= William Kay (scholar) =

English cleric and academic

William Kay (1820–1886) was an English cleric and academic, known as a college head and biblical scholar.

==Life==
The youngest of nine children of Thomas and Ann Kay of Knaresborough, he was born on the 8th of April 1820, at Pickering, North Yorkshire. He passed two years at Giggleswick school, and, together with James Fraser, gained an open scholarship at Lincoln College, Oxford, on 15 March 1836. He graduated in 1839 with a first class in classics and a second in mathematics. He was elected as a fellow of his college 22 October 1840, and in 1842 and was appointed one of the tutors, proceeded M.A., and was elected Pusey and Ellerton Hebrew scholar.

Kay took holy orders in 1843, and in 1849, after proceeding B.D., he went out to India as principal of Bishop’s College, Calcutta.
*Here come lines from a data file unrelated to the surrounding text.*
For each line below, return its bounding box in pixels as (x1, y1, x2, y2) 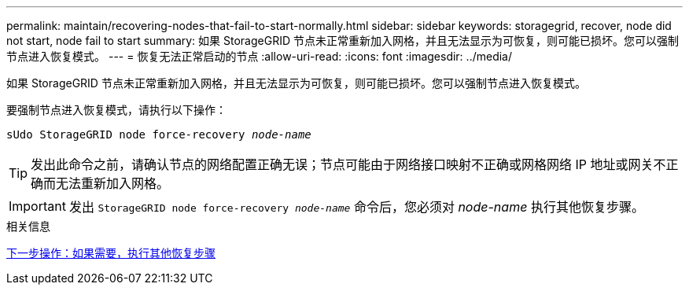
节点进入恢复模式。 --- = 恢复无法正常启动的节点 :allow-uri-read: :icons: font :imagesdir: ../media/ (6, 50, 513, 63)
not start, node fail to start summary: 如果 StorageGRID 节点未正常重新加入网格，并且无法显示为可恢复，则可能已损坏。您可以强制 (6, 34, 679, 47)
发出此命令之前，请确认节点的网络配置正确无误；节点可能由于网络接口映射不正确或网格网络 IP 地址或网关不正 (31, 157, 679, 172)
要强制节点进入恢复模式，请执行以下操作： (6, 103, 227, 116)
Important (9, 198, 66, 214)
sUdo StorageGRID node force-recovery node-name (6, 128, 311, 141)
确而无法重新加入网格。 (31, 175, 170, 191)
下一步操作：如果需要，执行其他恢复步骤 (6, 246, 216, 260)
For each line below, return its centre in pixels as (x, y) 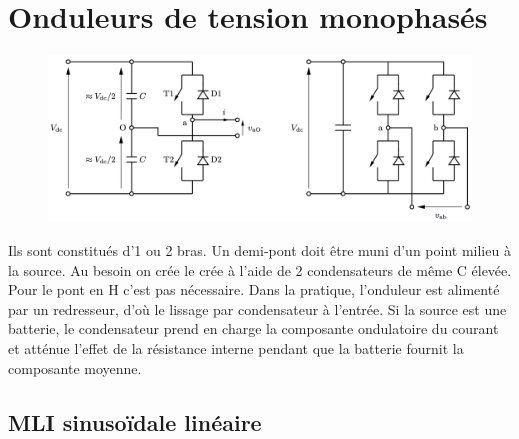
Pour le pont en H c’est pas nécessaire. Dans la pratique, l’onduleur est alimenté (254, 289)
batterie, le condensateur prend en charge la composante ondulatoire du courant (253, 328)
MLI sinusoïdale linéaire (135, 421)
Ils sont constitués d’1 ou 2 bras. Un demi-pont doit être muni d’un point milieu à (259, 250)
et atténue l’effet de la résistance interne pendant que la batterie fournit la (236, 347)
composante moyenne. (75, 367)
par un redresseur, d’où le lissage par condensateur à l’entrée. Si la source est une (257, 308)
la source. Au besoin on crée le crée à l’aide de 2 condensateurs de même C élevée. (260, 269)
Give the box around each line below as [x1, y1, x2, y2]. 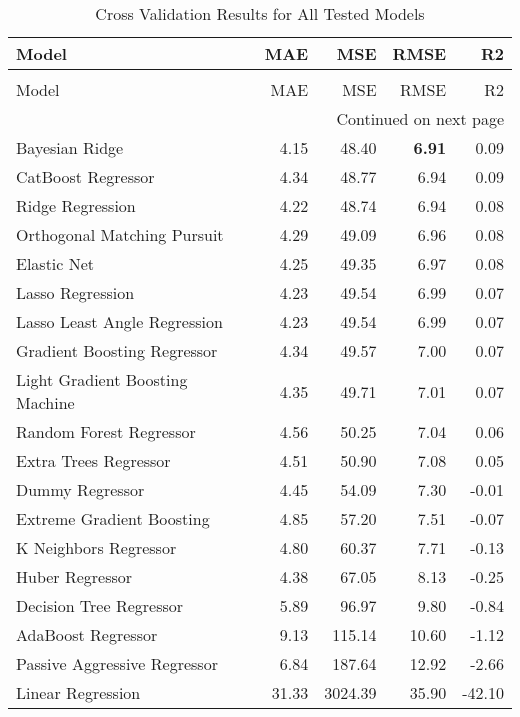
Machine [16, 391, 75, 414]
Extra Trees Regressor [16, 449, 171, 472]
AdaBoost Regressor [16, 623, 158, 646]
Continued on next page [336, 107, 504, 130]
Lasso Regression [16, 281, 135, 304]
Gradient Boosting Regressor [16, 339, 218, 362]
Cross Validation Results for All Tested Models [95, 2, 425, 25]
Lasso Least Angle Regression [16, 310, 223, 333]
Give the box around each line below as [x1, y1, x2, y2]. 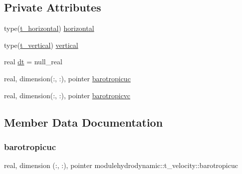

In 1855, he paid his only visit to England while principal of Bishop's College, and proceeded D.D. at Oxford. In 1864, he resigned his post at Calcutta and returned to Oxford.

In 1865 Kay was made select preacher before the university, and in 1866 was presented by his college to the rectory of Great Leighs, Essex, where he remained for the rest of his life. He was appointed Grinfield lecturer in 1869, was an honorary canon of St Albans Cathedral, and one of the bishop's chaplains.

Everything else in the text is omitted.